**Your goal**
All entries are to be reproduced exactly; the pictures are to be omitted.

** Opening Given records block **

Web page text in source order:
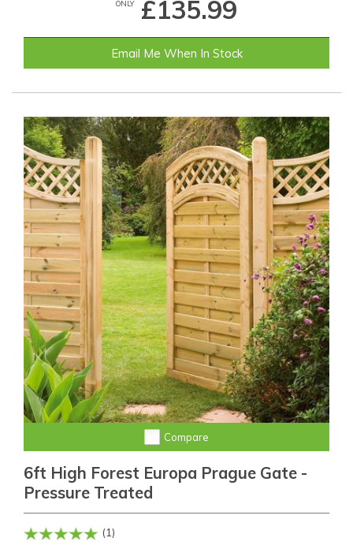
ONLY£135.99
Email Me When In Stock
Compare
6ft High Forest Europa Prague Gate -
Pressure Treated
(1)
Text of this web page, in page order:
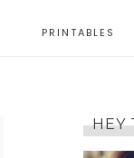
PRINTABLES
HEY
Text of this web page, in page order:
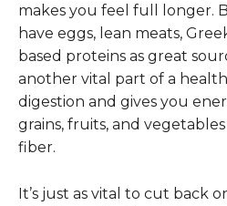
makes you feel full longer.
have eggs, lean meats,
based proteins as great
another vital part of a
digestion and gives you
grains, fruits, and
fiber.
It’s just as vital to cut back
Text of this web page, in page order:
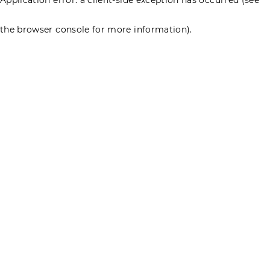
the browser console for more information).
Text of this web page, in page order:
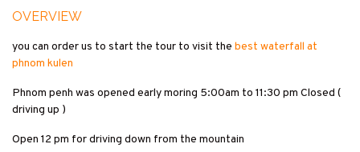
OVERVIEW
you can order us to start the tour to visit the best waterfall at
phnom kulen
Phnom penh was opened early moring 5:00am to 11:30 pm Closed (
driving up )
Open 12 pm for driving down from the mountain
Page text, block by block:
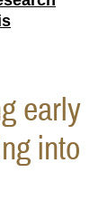
early
into
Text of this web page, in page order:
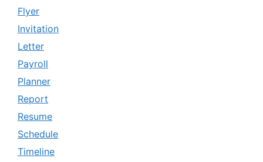
Flyer
Invitation
Letter
Payroll
Planner
Report
Resume
Schedule
Timeline
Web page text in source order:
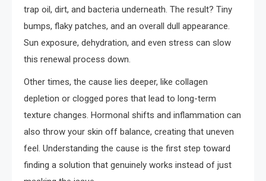
trap oil, dirt, and bacteria underneath. The result? Tiny
bumps, flaky patches, and an overall dull appearance.
Sun exposure, dehydration, and even stress can slow
this renewal process down.
Other times, the cause lies deeper, like collagen
depletion or clogged pores that lead to long-term
texture changes. Hormonal shifts and inflammation can
also throw your skin off balance, creating that uneven
feel. Understanding the cause is the first step toward
finding a solution that genuinely works instead of just
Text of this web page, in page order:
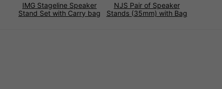
IMG Stageline Speaker
Stand Set with Carry bag
NJS Pair of Speaker
Stands (35mm) with Bag
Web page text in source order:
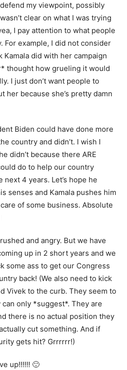
my viewpoint, possibly
clear on what I was trying
I pay attention to what people
For example, I did not consider
Kamala did with her campaign
thought how grueling it would
I just don’t want people to
her because she’s pretty damn
Biden could have done more
country and didn’t. I wish I
didn’t because there ARE
do to help our country
next 4 years. Let’s hope he
senses and Kamala pushes him
of some business. Absolute
and angry. But we have
up in 2 short years and we
some ass to get our Congress
back! (We also need to kick
Vivek to the curb. They seem to
only *suggest*. They are
there is no actual position they
cut something. And if
gets hit? Grrrrrr!)
up!!!!!! 🙂
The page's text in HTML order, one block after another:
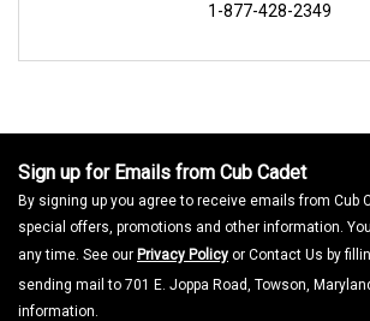
1-877-428-2349
Sign up for Emails from Cub Cadet
By signing up you agree to receive emails from Cub
special offers, promotions and other information.
any time. See our Privacy Policy or Contact Us by
sending mail to 701 E. Joppa Road, Towson,
information.
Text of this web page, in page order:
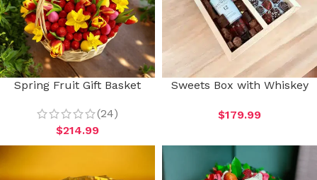
Spring Fruit Gift Basket
(24)
$214.99
Sweets Box with Whiskey
$179.99
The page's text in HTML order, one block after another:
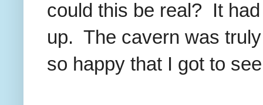
could this be real? It
up. The cavern was
so happy that I got to
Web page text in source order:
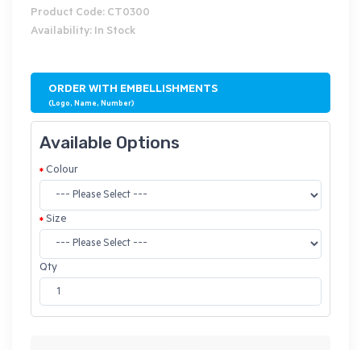
Product Code: CT0300
Availability: In Stock
ORDER WITH EMBELLISHMENTS
(Logo, Name, Number)
Available Options
Colour
Size
Qty
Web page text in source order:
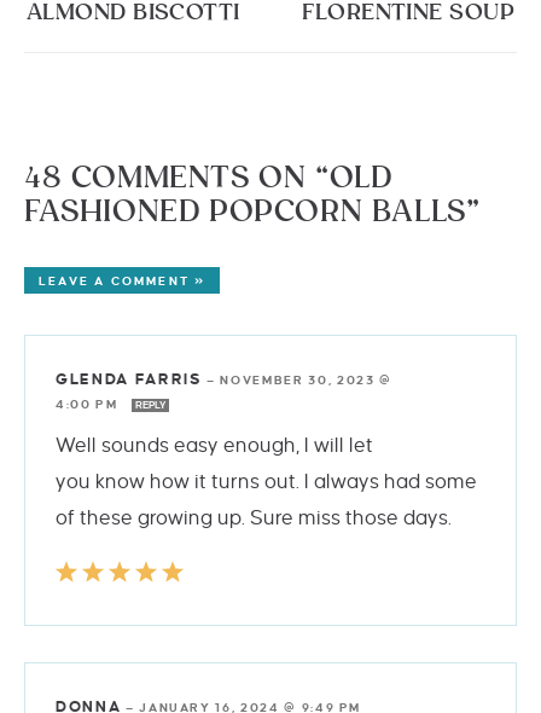
ALMOND BISCOTTI
FLORENTINE SOUP
48 COMMENTS ON “OLD
FASHIONED POPCORN BALLS”
LEAVE A COMMENT »
GLENDA FARRIS —NOVEMBER 30, 2023 @
4:00 PM
REPLY
Well sounds easy enough, I will let
you know how it turns out. I always had some
of these growing up. Sure miss those days.
DONNA —JANUARY 16, 2024 @ 9:49 PM
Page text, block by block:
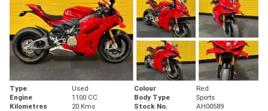
Type Used Colour
Red
Engine
1100 CC Body Type
Sports
Kilometres
20 Kms Stock No. AH00589
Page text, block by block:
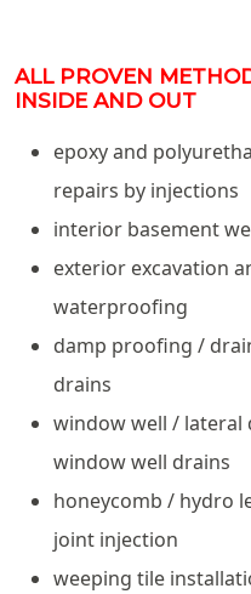
ALL PROVEN
INSIDE AND OUT
epoxy and
repairs by injections
interior basement
exterior excavation
waterproofing
damp proofing /
drains
window well / lateral
window well drains
honeycomb / hydro
joint injection
weeping tile
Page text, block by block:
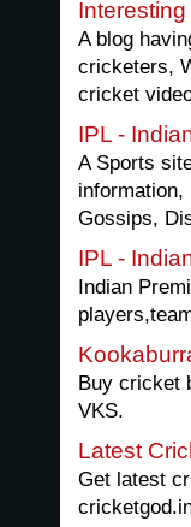
A blog
cricketers,
cricket
IPL -
A Sports
Gossips,
IPL -
Indian
Buy cricket
VKS.
Latest
Get latest
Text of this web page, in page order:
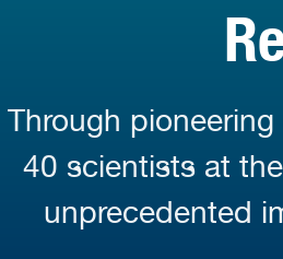
Through
40 scientists at
unprecedented
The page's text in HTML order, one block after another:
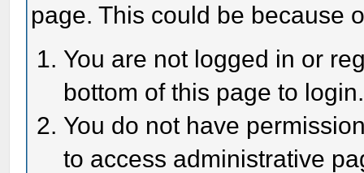
page. This could be because
You are not logged in or
bottom of this page to login.
You do not have
to access administrative
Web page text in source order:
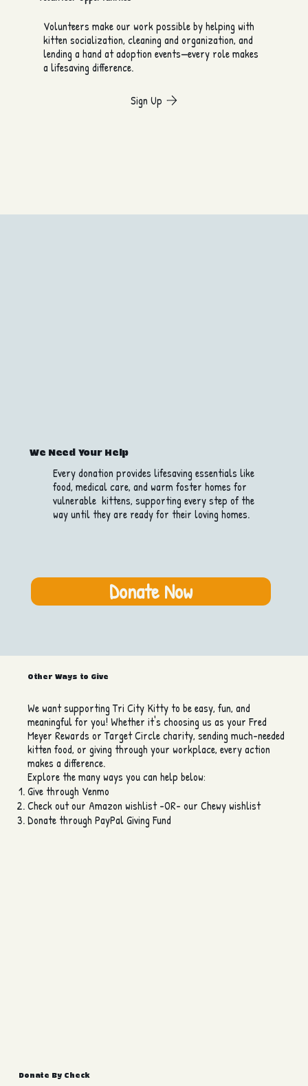
Volunteers make our work possible by helping with
kitten socialization, cleaning and organization, and
lending a hand at adoption events—every role makes
a lifesaving difference.
Sign Up
We Need Your Help
Every donation provides lifesaving essentials like
food, medical care, and warm foster homes for
vulnerable kittens, supporting every step of the
way until they are ready for their loving homes.
Donate Now
Other Ways to Give
We want supporting Tri City Kitty to be easy, fun, and
meaningful for you! Whether it's choosing us as your Fred
Meyer Rewards or Target Circle charity, sending much-needed
kitten food, or giving through your workplace, every action
makes a difference.
Explore the many ways you can help below:
Give through Venmo
Check out our Amazon wishlist -OR- our Chewy wishlist
Donate through PayPal Giving Fund
Donate By Check

** Closing Given records block **

**Solution to this exercise**
Web page text in source order:
ONLY£135.99
Email Me When In Stock
Compare
6ft High Forest Europa Prague Gate -
Pressure Treated
(1)
Text of this web page, in page order:
PRINTABLES
HEY
Text of this web page, in page order:
makes you feel full longer.
have eggs, lean meats,
based proteins as great
another vital part of a
digestion and gives you
grains, fruits, and
fiber.
It’s just as vital to cut back
Text of this web page, in page order:
the browser console for more information).
Text of this web page, in page order:
OVERVIEW
you can order us to start the tour to visit the best waterfall at
phnom kulen
Phnom penh was opened early moring 5:00am to 11:30 pm Closed (
driving up )
Open 12 pm for driving down from the mountain
Page text, block by block:
early
into
Text of this web page, in page order:
Flyer
Invitation
Letter
Payroll
Planner
Report
Resume
Schedule
Timeline
Web page text in source order:
trap oil, dirt, and bacteria underneath. The result? Tiny
bumps, flaky patches, and an overall dull appearance.
Sun exposure, dehydration, and even stress can slow
this renewal process down.
Other times, the cause lies deeper, like collagen
depletion or clogged pores that lead to long-term
texture changes. Hormonal shifts and inflammation can
also throw your skin off balance, creating that uneven
feel. Understanding the cause is the first step toward
finding a solution that genuinely works instead of just
Text of this web page, in page order:
IMG Stageline Speaker
Stand Set with Carry bag
NJS Pair of Speaker
Stands (35mm) with Bag
Web page text in source order:
my viewpoint, possibly
clear on what I was trying
I pay attention to what people
For example, I did not consider
Kamala did with her campaign
thought how grueling it would
I just don’t want people to
her because she’s pretty damn
Biden could have done more
country and didn’t. I wish I
didn’t because there ARE
do to help our country
next 4 years. Let’s hope he
senses and Kamala pushes him
of some business. Absolute
and angry. But we have
up in 2 short years and we
some ass to get our Congress
back! (We also need to kick
Vivek to the curb. They seem to
only *suggest*. They are
there is no actual position they
cut something. And if
gets hit? Grrrrrr!)
up!!!!!! 🙂
The page's text in HTML order, one block after another:
1-877-428-2349
Sign up for Emails from Cub Cadet
By signing up you agree to receive emails from Cub
special offers, promotions and other information.
any time. See our Privacy Policy or Contact Us by
sending mail to 701 E. Joppa Road, Towson,
information.
Text of this web page, in page order:
Spring Fruit Gift Basket
(24)
$214.99
Sweets Box with Whiskey
$179.99
The page's text in HTML order, one block after another:
could this be real? It
up. The cavern was
so happy that I got to
Web page text in source order:
Product Code: CT0300
Availability: In Stock
ORDER WITH EMBELLISHMENTS
(Logo, Name, Number)
Available Options
Colour
Size
Qty
Web page text in source order:
ALMOND BISCOTTI
FLORENTINE SOUP
48 COMMENTS ON “OLD
FASHIONED POPCORN BALLS”
LEAVE A COMMENT »
GLENDA FARRIS —NOVEMBER 30, 2023 @
4:00 PM
REPLY
Well sounds easy enough, I will let
you know how it turns out. I always had some
of these growing up. Sure miss those days.
DONNA —JANUARY 16, 2024 @ 9:49 PM
Page text, block by block:
Type Used Colour
Red
Engine
1100 CC Body Type
Sports
Kilometres
20 Kms Stock No. AH00589
Page text, block by block:
ALL PROVEN
INSIDE AND OUT
epoxy and
repairs by injections
interior basement
exterior excavation
waterproofing
damp proofing /
drains
window well / lateral
window well drains
honeycomb / hydro
joint injection
weeping tile
Page text, block by block:
A blog
cricketers,
cricket
IPL -
A Sports
Gossips,
IPL -
Indian
Buy cricket
VKS.
Latest
Get latest
Text of this web page, in page order:
Through
40 scientists at
unprecedented
The page's text in HTML order, one block after another:
page. This could be because
You are not logged in or
bottom of this page to login.
You do not have
to access administrative
Web page text in source order:
Volunteers make our work possible by helping with
kitten socialization, cleaning and organization, and
lending a hand at adoption events—every role makes
a lifesaving difference.
Sign Up
We Need Your Help
Every donation provides lifesaving essentials like
food, medical care, and warm foster homes for
vulnerable kittens, supporting every step of the
way until they are ready for their loving homes.
Donate Now
Other Ways to Give
We want supporting Tri City Kitty to be easy, fun, and
meaningful for you! Whether it's choosing us as your Fred
Meyer Rewards or Target Circle charity, sending much-needed
kitten food, or giving through your workplace, every action
makes a difference.
Explore the many ways you can help below:
Give through Venmo
Check out our Amazon wishlist -OR- our Chewy wishlist
Donate through PayPal Giving Fund
Donate By Check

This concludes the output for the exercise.